On Thursday, Sergey Frolov has given a talk at Quantum Transport group meeting. Second half of his talk was not scientific. Rather, it was about the imperfections of modern science. I must say I initially disliked this part and even showed my dislike to the speaker. Well, there are many traditions/rules/rites in science that are obviously bad, irrational and harmful for science. Is there a point to criticize those or complain about? One could also complain about the fact that scientists must consume food and get rid of waste thereafter, thus being distracted from the research process. The efficiency of such complains would be rather low. It seems so much more efficient to regard the imperfections as external boundary conditions and silently adjust to them.

Of course, these external boundary conditions become more and stringent and one can already forsee science being totally and irreversibly replaced by priopity programs, topsectoren, european flagships and valorisation efforts. It’s too sad to forsee, this is why Sergey’s talk was so irritating. No hables de la soga en casa del ahorcado.
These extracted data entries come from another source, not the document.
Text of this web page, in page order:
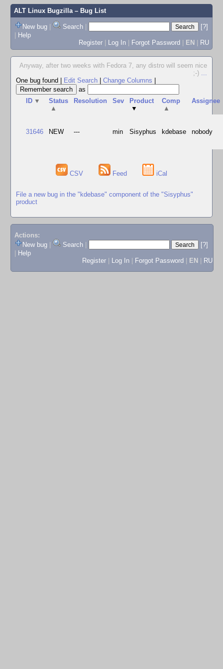
ALT Linux Bugzilla– Bug List
New bug | Search |
[?]
| Help
Register | Log In | Forgot Password | EN | RU
Anyway, after two weeks with Fedora 7, any distro will seem nice
;-) ...
One bug found
Edit Search Change Columns
as
ID ▼
Status
▲
Resolution Sev
Product
▼
Comp
▲
Assignee
31646 NEW --- min Sisyphus kdebase nobody
CSV Feed iCal
File a new bug in the "kdebase" component of the "Sisyphus"
product
Actions:
New bug
Search
[?]
Help
Register
Log In Forgot Password EN RU
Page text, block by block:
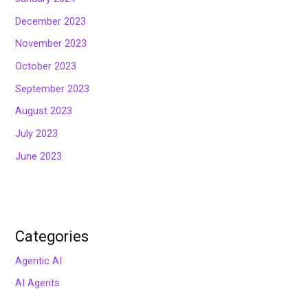
December 2023
November 2023
October 2023
September 2023
August 2023
July 2023
June 2023
Categories
Agentic AI
AI Agents
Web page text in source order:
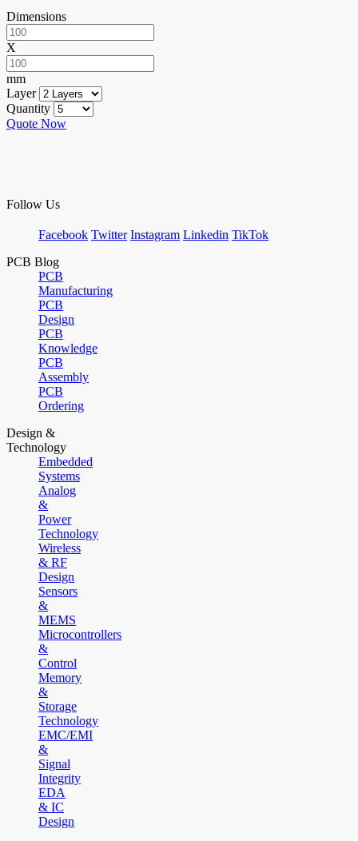
Dimensions
X
mm
Layer
Quantity
Quote Now
Follow Us
Facebook Twitter Instagram Linkedin TikTok
PCB Blog
PCB
Manufacturing
PCB
Design
PCB
Knowledge
PCB
Assembly
PCB
Ordering
Design &
Technology
Embedded
Systems
Analog
&
Power
Technology
Wireless
& RF
Design
Sensors
&
MEMS
Microcontrollers
&
Control
Memory
&
Storage
Technology
EMC/EMI
&
Signal
Integrity
EDA
& IC
Design
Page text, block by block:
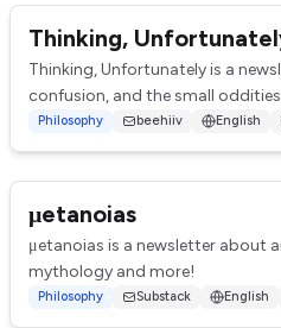
Thinking,
Thinking, Unfortunately is a
confusion, and the small
short essays and musings. ...
Philosophy beehiiv English
μetanoias
μetanoias is a newsletter about
mythology and more!
Philosophy Substack English
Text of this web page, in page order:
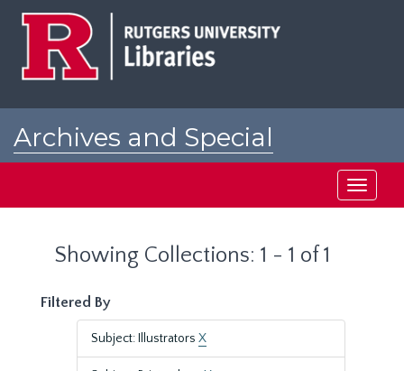
Archives and Special
Toggle
Showing Collections: 1 - 1 of 1
Filtered By
Subject: Illustrators X
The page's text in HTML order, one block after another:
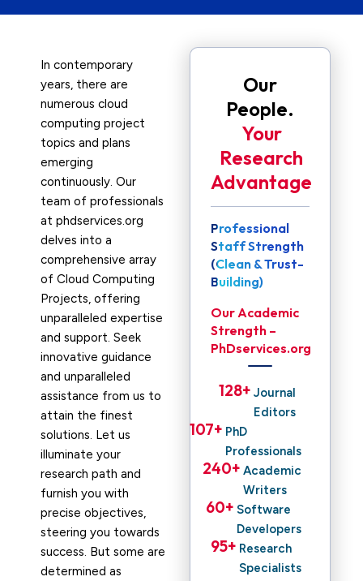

He even dared to criticise the back-bone of modern natural science communication, the Arxiv, calling this awing oblation effort an anachronistic mailing list and a usenet message board. I was disgusted and decided to talk to him afterwards.
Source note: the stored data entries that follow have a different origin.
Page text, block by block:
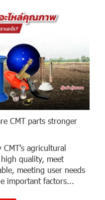
CMT parts stronger
CMT's agricultural
quality, meet
meeting user needs
important factors...
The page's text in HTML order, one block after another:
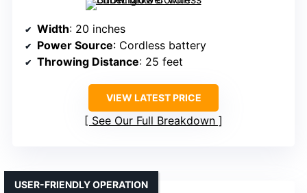
Width: 20 inches
Power Source: Cordless battery
Throwing Distance: 25 feet
VIEW LATEST PRICE
See Our Full Breakdown
USER-FRIENDLY OPERATION
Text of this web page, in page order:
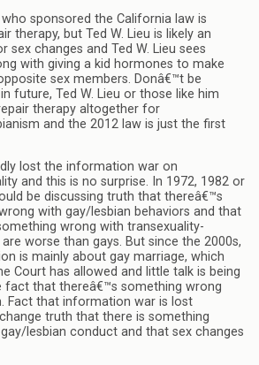
who sponsored the California law is
therapy, but Ted W. Lieu is likely an
sex changes and Ted W. Lieu sees
with giving a kid hormones to make
sex members. Donâ€™t be
future, Ted W. Lieu or those like him
therapy altogether for
and the 2012 law is just the first
lost the information war on
and this is no surprise. In 1972, 1982 or
be discussing truth that thereâ€™s
with gay/lesbian behaviors and that
wrong with transexuality-
worse than gays. But since the 2000s,
is mainly about gay marriage, which
Court has allowed and little talk is being
fact that thereâ€™s something wrong
Fact that information war is lost
truth that there is something
lesbian conduct and that sex changes
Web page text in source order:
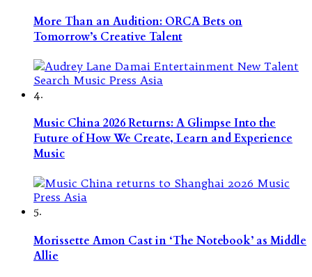
More Than an Audition: ORCA Bets on
Tomorrow’s Creative Talent
4.
Music China 2026 Returns: A Glimpse Into the
Future of How We Create, Learn and Experience
Music
5.
Morissette Amon Cast in ‘The Notebook’ as Middle
Allie

This have changed my attitude. It appeared Sergey didn’t just complain: he has certain ideas and suggestions, and I must admit some of them sound quite appealing. Let me explain the Arxiv+ idea, due to Reinier Heeres an him, in a way I understand it.

A concise definition would be: a tailored collaborative framework build on the top of the Arxiv. Let’s have a large research group, an institution, a formal or informal research network of medium-to-large size. They set up a site that provides Arxiv browsing with a set of additional features: those may include annotations, comments, reminders, google-like likes/dislikes, pools, surveys, highlights… add it yourself.

Sergey has skifully provoked me to list the features I would personally like (at the level of Quantum Transport group or our institute). Here it is:

  • Function for a user to tag the articles with tags like ‘spin-orbit’, ‘theory’, ‘citing QT’,’useful review’. Tag list is better supplied by admin, while the users can request an addition to tag list.
  • Function to add a short comment (signed, dated) to the article like ‘I use Eq. 7 to fit my data, but do not understand its derivation, Vincent, 24-7-2013’ , ‘Cited this in my arXiv:/0789.9087, Sergey, 15-2-2012’.
  • Function to do a convenient tag search like I want to see the list of all tagged with ‘spin-orbit’ and ‘nano-tube’ published in 2010-2013 in ETH.
  • Naturally, tags and comments related to an article should appear whenever you navigate to the article starting from an arxiv+ window: that may be technically challenging since requires interception of http requests, yet the system would be very confusing otherwise.
  • News feature: newly tagged articles, new comments upon arriving to arxiv+.

All this would be useful only if there is a substantial user activity like 5-10 tags/comments per day.

At later stage, one could consider

  1. Function to upload and link to an article raw data/ technical notes/ref.reports/master/PhD theses (local storage should be arranged, requires a permission settings feature), extremely useful on a long time-scale.
  2. Function to make user-specific collections with user-specific comments (if this function is provided from the beginning, no collective effort would ever emerge)
  3. A convenient interface to journal version.

Do you have a feature idea? Please do not hesitate to comment on this or write to Sergey directly.

Bas Hensen

graduated today. He did it in the group of Ronald Hanson, quantum physics of diamonds, today and I was a member of graduation commission.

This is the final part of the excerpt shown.